In September 2024, after meeting with the newly re-elected President Taneti Maamau, she formally joined the Tobwaan Kiribati Party. She was subsequently appointed to the Cabinet as the Minister for the Ministry of Women, Youth, Sport and Social Affairs.

=== National Social Protection Reform ===
As Minister, Cross Kwansing oversaw significant expansions to the nation's social protection frameworks following the release of the 2025 Household Income and Expenditure Survey (HIES), which demonstrated a near 75% drop in national poverty rates. Her ministry directed the expansion of the Senior Citizens Allowance (SCA), the Support Fund for the Unemployed (SFU), and the Disability Support Allowance (DSA), utilising reinvested marine sector revenues to institutionalise adaptive, gender-responsive social safety nets against climate-driven shocks.

=== Sports Infrastructure and 2030 Micronesian Games Bid ===
In June 2026, Cross Kwansing led Kiribati's successful bid to host the XII Micronesian Games in 2030, securing the hosting rights by a majority vote of the Micronesian Games Council (MGC) General Assembly. This selection marked the first time in the event's history since its founding in 1969 that Kiribati was awarded the sub-regional sporting event. Following the announcement, her ministry coordinated the initial strategic phases for national sports infrastructure legacy projects, including planned developments for a dedicated Games Village, the establishment of the Kiribati Institute of Sport, and structural upgrades to the National Stadium.
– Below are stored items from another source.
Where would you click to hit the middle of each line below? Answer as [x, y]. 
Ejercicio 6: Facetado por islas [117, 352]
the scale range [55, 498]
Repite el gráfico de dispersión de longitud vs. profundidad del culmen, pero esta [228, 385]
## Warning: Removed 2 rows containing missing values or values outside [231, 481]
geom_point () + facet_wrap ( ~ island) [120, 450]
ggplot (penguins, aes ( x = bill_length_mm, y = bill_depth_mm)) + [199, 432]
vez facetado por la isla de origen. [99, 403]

=== International and Regional Leadership ===
In September 2025, Cross Kwansing delivered Kiribati's national address at the United Nations General Assembly High-Level Meeting for the Beijing Declaration 30th Anniversary of the Fourth World Conference on Women, advocating for direct access to gender-responsive climate finance. In October 2025, she was designated by the Pacific Islands Forum (PIF) as the Regional Political Champion for Gender Equality and Social Inclusion (GESI) under the 2050 Strategy for the Blue Pacific Continent.
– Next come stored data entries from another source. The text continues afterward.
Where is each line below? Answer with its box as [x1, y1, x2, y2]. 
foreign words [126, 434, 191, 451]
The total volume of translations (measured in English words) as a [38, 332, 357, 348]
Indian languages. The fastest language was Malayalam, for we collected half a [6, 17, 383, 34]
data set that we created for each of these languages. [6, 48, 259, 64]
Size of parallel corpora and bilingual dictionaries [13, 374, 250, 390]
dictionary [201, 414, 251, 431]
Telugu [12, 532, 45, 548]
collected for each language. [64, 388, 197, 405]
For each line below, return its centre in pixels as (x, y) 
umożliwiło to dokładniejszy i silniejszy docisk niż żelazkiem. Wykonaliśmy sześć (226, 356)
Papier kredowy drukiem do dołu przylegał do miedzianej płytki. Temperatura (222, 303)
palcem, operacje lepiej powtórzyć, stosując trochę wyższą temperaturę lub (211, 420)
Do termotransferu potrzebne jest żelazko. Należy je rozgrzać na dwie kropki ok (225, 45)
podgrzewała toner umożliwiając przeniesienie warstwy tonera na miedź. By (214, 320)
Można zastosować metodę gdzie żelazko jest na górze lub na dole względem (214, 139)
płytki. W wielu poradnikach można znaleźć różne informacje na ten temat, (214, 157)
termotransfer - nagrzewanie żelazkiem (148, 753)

At the 2025 Pacific Islands Forum Women Leaders Meeting (PIFWLM), she was formally nominated as a Pacific Ambassador for the Women Deliver 2026 Conference. In these concurrent regional capacities, she served as a key governmental voice bridging regional intergovernmental commitments with global civil society frameworks at the April 2026 summit in Melbourne, where she led high-level dialogues advocating for structural reforms to climate finance.

In April 2026, she successfully led Kiribati's election to a seat on the United Nations Commission on the Status of Women (CSW) for the 2026–2030 term. The appointment marked the first time an I-Kiribati representative and a Pacific Islander was elected to the global functional body, closing a generational sub-regional absence within the Asia-Pacific Group (APG) allocations.

== Awards and recognition ==

- Kiribati Order of Merit (O.M.): Awarded in 2021 by the President of Kiribati in recognition of her humanitarian initiatives and significant contributions to national development.
- Obama Foundation Leader: Selected in 2022 as the first Asia-Pacific Leader representing Kiribati.
- Island Ambassador: Recognised by Island Innovation for her advocacy regarding sustainable island development and climate resilience.